Estamos convencidos de que si queremos reubicar a la ciencia como pilar de la sociedad, y no como un lastre tecnocrático, es necesario dibujar un nuevo mapa para la ciencia. No es nuestra intención definirlo. Éste debe confeccionarse en base a una conversación abierta, inclusiva y de largo aliento. Pero creemos que hay ciertos principios sobre el conocimiento y la actividad científica que deben asumirse para que esta conversación pueda florecer y, sobre todo, para que no caiga en el mismo error en que hemos incurrido sistemáticamente como sociedad: debatir sobre ciencia asumiendo una visión utilitarista y estrecha.

No hay una ciencia, sino varias. Un debate sobre la ciencia en Chile debe comenzar por reconocer la diversidad de lógicas, culturas y prácticas científicas. Buscando tener un rasero único para evaluar la calidad y relevancia de las ciencias se fue imponiendo el modo de producción de las ciencias naturales como modelo universal de evaluación. Las ciencias sociales, y especialmente las humanidades, han tenido que forzosamente mimetizarse a la gramática del paper, de la evidencia estadística y de la utilidad práctica para poder subsistir. El resultado es un empobrecimiento no sólo de estas disciplinas, sino de la ciencia en general, que va perdiendo la capacidad de cuestionar el mundo. Incluso las ciencias naturales y exactas necesitan hoy de criterios de evaluación más complejos, que den cuenta del quehacer multidimensional de la investigación y su valoración. Esto impacta en modos de evaluar proyectos y, por tanto, en sobrevivencia de disciplinas y aproximaciones.

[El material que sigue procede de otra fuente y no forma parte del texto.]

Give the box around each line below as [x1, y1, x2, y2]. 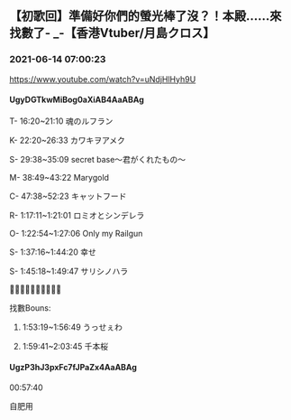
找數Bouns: [9, 302, 51, 313]
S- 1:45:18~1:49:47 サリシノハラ [9, 266, 129, 276]
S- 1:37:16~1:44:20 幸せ [9, 247, 97, 257]
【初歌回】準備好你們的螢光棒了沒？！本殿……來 [9, 8, 282, 24]
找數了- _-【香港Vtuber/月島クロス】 [9, 25, 215, 41]
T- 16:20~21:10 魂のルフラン [9, 116, 114, 126]
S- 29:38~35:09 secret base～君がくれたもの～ [9, 154, 186, 164]
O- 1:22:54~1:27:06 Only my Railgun [9, 228, 143, 238]

La ciencia no es la única forma de conocimiento, por lo que debe respetar a otros saberes y entenderse con ellos. La ciencia no está fuera de la sociedad. Esto significa que debe compartir el espacio de lo “verdadero” con saberes que usan otras formas de validación, otro tipo de evidencia y otras metodologías de indagación. Un buen ejemplo son los conocimientos ancestrales de pueblos originarios. A economistas, sociólogos e ingenieros les ha costado entender, cuando se enfrentan a comunidades que se resisten a proyectos energéticos o mineros, que la naturaleza y función del agua o la tierra no se definen únicamente en papers. No se trata de menospreciar el conocimiento científico, sino de no caer en la tentación de creer que no hay nada fuera de la ciencia. Sería hacerle un flaco favor a una práctica que nació para expandir el mundo, no para cerrarlo.

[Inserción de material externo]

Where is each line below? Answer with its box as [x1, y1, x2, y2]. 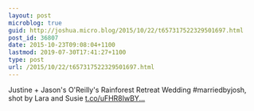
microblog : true [8, 19, 62, 27]
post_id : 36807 [8, 33, 59, 42]
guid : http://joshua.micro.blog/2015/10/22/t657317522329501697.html [8, 26, 244, 34]
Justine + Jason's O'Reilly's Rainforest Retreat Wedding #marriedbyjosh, [8, 85, 247, 94]
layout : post [8, 11, 52, 20]
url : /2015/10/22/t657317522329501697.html [8, 63, 155, 71]
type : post [8, 56, 45, 64]
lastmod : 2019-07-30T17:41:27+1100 [8, 48, 127, 56]

Los grandes temas científicos deben discutirse socialmente. Células madres, la matriz energética, los transgénicos o la nanotecnología: son problemas que superan con creces las preguntas científicas. Se trata de asuntos donde está en juego nuestro entendimiento de la vida, el rol que le otorgamos a la naturaleza o hacia dónde queremos que vaya nuestro desarrollo. Los elementos científicos son, por tanto, inseparables de los éticos, políticos o culturales. Repensar la ciencia en Chile obliga a un gesto de humildad y a abrir la conversación sobre sus resultados, más allá de los expertos.

La investigación científica en el corazón del debate educacional. La discusión sobre la reforma continuará de manera intensa en nuestro futuro próximo. Y enhorabuena. Pero ojalá no se limite al debate sobre financiamiento y gestión. Un gran debate educacional también debería reponer la curiosidad y la indagación como motores del aprendizaje, tanto en la escuela como en la propia universidad. Necesitamos jóvenes con ganas de explorar y cuestionar, y que vean en la ciencia el arte de la duda y no sólo una carrera para quienes les gustan las matemáticas o la biología. Tomando en cuenta que prácticamente la totalidad de la investigación científica se realiza dentro de las universidades, es fundamental formar a las nuevas generaciones en un entendimiento más rico y global del conocimiento y sus límites.